Instructions to follow: Search the records below for "ComboEditor Resource Strings (110, 905)". Return that line and all remaining lines exactly.

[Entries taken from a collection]
○ ○ ○
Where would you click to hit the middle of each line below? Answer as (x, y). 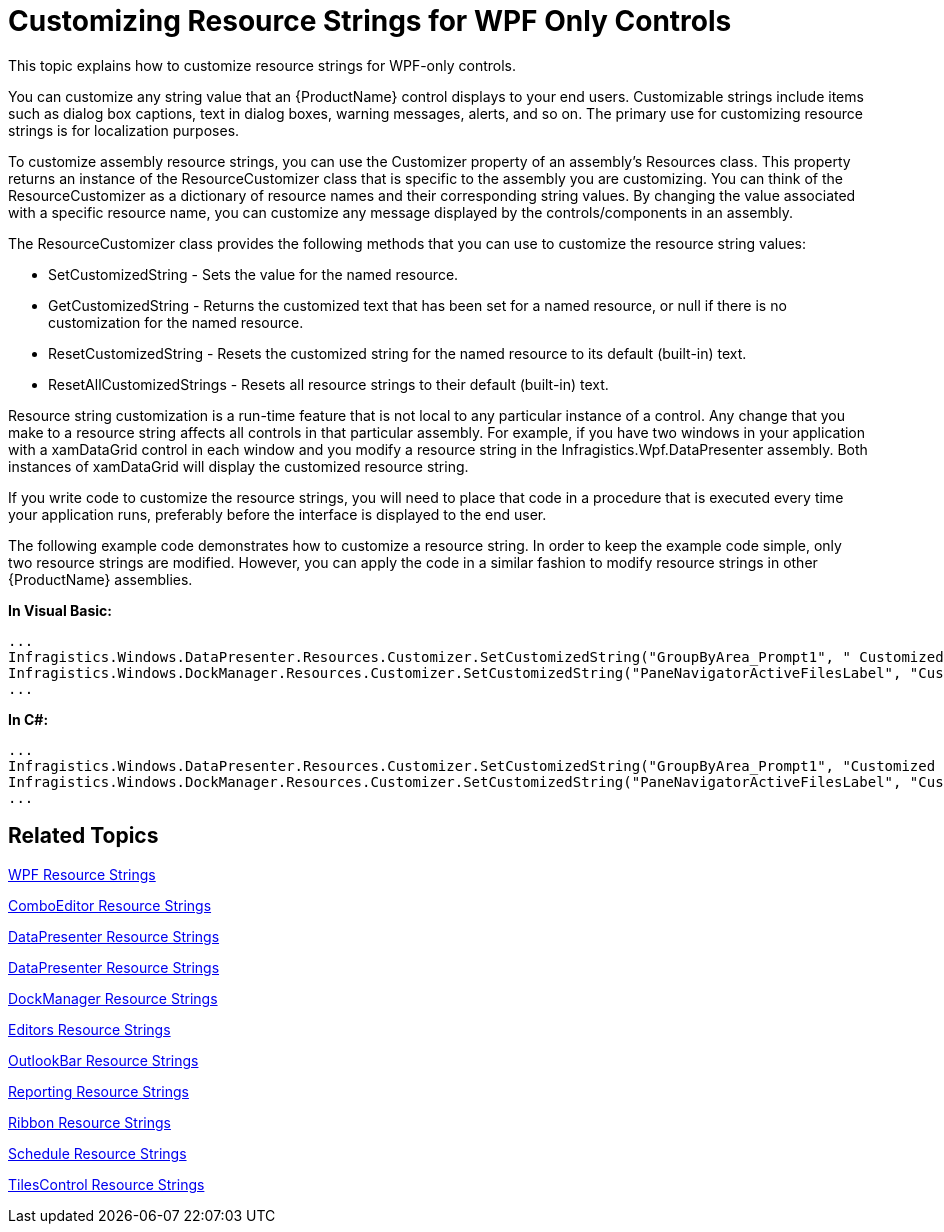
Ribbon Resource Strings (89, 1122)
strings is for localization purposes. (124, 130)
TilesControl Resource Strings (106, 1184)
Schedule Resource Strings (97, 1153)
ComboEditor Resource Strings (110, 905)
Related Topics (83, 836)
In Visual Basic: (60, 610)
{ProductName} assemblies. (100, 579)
○ ○ ○
Task output:
ComboEditor Resource Strings (110, 905)
Related Topics (83, 836)
In Visual Basic: (60, 610)
{ProductName} assemblies. (100, 579)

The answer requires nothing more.